I gave no indication of my true feelings for you either.
I hope one day you will return to me.
When that day comes, maybe we can say the words we could not say then....
I Love You....

Atela Hoshi - February 6, 2007 04:26 AM (GMT)
(Blue is his thoughts, Purple is her thoughts)

Dance Meeting

Why do I feel this way?
Something in your smile seems to melt my pain away.
Could you truly understand my past and help me over come it?
There is something about your eyes.
A hidden emiotion, a hidden thought that only I've been privilaged to see.
I tried to hide in the shadows so no one would pay attention to me.
Yet the shadows attracted you somehow.
Here we are speaking of things that are of little concern.


I've been told it is rare for you to smile.
Yet tonight, you have graced me with several of them.
You hide behind a mask as well.
I noticed by the way you schooled your features when those that have known you longer came by to speak with you.
Curiosity is biting at me but I won't ask.
I dont' want to intrude into your personal life.
Still I can't help but wonder why they fell the need to mock you.
I thought I saw a hint of hurt, of lonliness in your eyes.


They left you with questions, that much I can tell as I look back at you.
I close my eyes and wait for questions that don't fall from your lips.
Surprise shows for just an instant as I look back at you.
I offer you my hand as the music switches to something soft and low.


Your invite to dance shocks me but I accept with a smile.
You lead me to the floor and I feel the stares of all that know you, of all that know of me.
They all stop and stare as we dance.
Shy at first.
As the song plays, they seem to dissapper and only you and I remain.

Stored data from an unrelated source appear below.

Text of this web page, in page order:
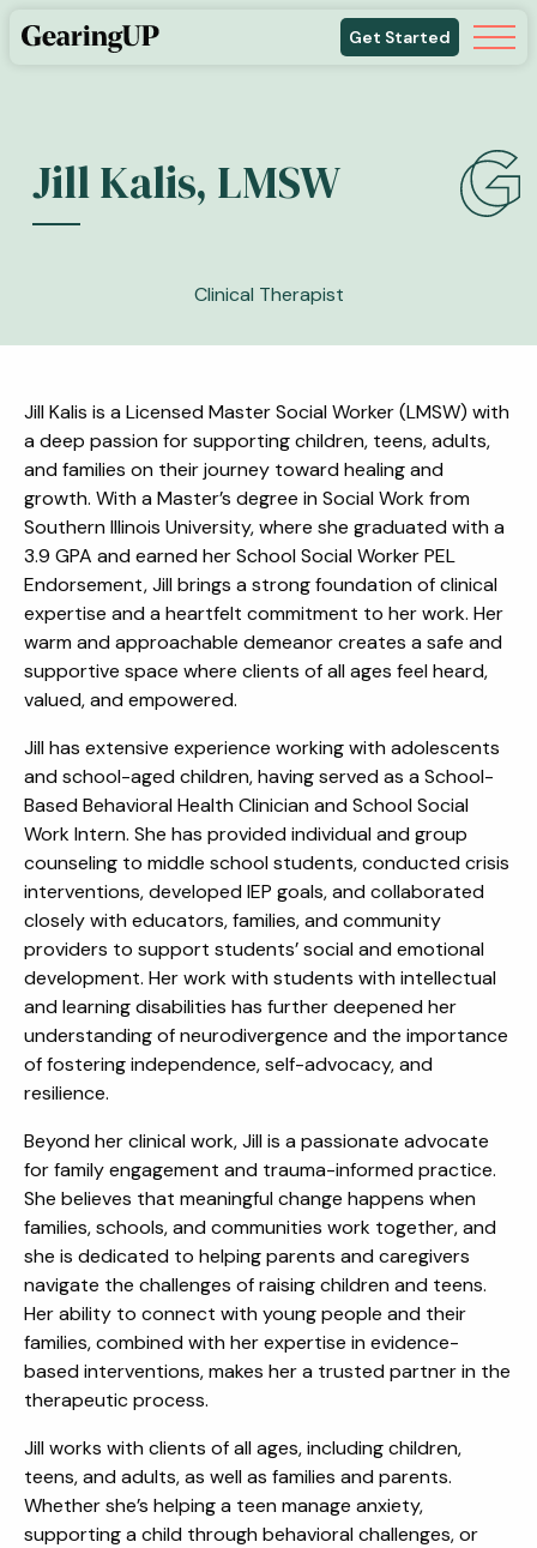
Get Started
Jill Kalis, LMSW
Clinical Therapist
Jill Kalis is a Licensed Master Social Worker (LMSW) with
a deep passion for supporting children, teens, adults,
and families on their journey toward healing and
growth. With a Master’s degree in Social Work from
Southern Illinois University, where she graduated with a
3.9 GPA and earned her School Social Worker PEL
Endorsement, Jill brings a strong foundation of clinical
expertise and a heartfelt commitment to her work. Her
warm and approachable demeanor creates a safe and
supportive space where clients of all ages feel heard,
valued, and empowered.
Jill has extensive experience working with adolescents
and school-aged children, having served as a School-
Based Behavioral Health Clinician and School Social
Work Intern. She has provided individual and group
counseling to middle school students, conducted crisis
interventions, developed IEP goals, and collaborated
closely with educators, families, and community
providers to support students’ social and emotional
development. Her work with students with intellectual
and learning disabilities has further deepened her
understanding of neurodivergence and the importance
of fostering independence, self-advocacy, and
resilience.
Beyond her clinical work, Jill is a passionate advocate
for family engagement and trauma-informed practice.
She believes that meaningful change happens when
families, schools, and communities work together, and
she is dedicated to helping parents and caregivers
navigate the challenges of raising children and teens.
Her ability to connect with young people and their
families, combined with her expertise in evidence-
based interventions, makes her a trusted partner in the
therapeutic process.
Jill works with clients of all ages, including children,
teens, and adults, as well as families and parents.
Whether she’s helping a teen manage anxiety,
supporting a child through behavioral challenges, or

So many eyes watch us yet not one word is spoken as we dance.
They seem to stunned that a cold hearted bastard should be here dancing with you.
In fact, I am stunned as well.
I never thought I'd start to fall for one so unlike myself.


Why does it seem as if the songs don't last long enough?
Soon the whispers can be heard and I feel their eyes on me.
I start to blush, looking down at my hands.
You seem unfazed by their stares and lead me back to our corner.



Time seems to have flown this evening.
Now it is time for us to go back to our lives.
Back to the way things were before tonight.
I walk you to where your ride is waiting for you.



I feel sort of sad knowing that you and I will most likely never speak again.
I thank you for the dance and start to turn.
I am shocked as you catch my wrist and bring me close to you.


What is wrong with me?
Why do I feel this way?
What spell have you cast?
I ask myself these questions as I lean down and kiss your lips.
Soft, sweet.
Nothing too daring.
I don't want to scare you though I am scaring myself.


I am shocked and I stiffen greatly as your lips meet mine.
Warm, gentle.
I melt into the kiss as a tear slips from my eye.
Do we have to go to the way things were before?
Again I hear their whispers and feel their stares.
Yet this time, I am not embarassed.


I pull back and slip a card into your hand.
I leave quickly to my own ride.
As I enter my vechical, I notice others heading your way.
I frown but then smile as you enter your own quickly.


I make haste entering my car.
They seem curious or mad and I don't want to answer questions.
I take a deep breath as I start my car and leave.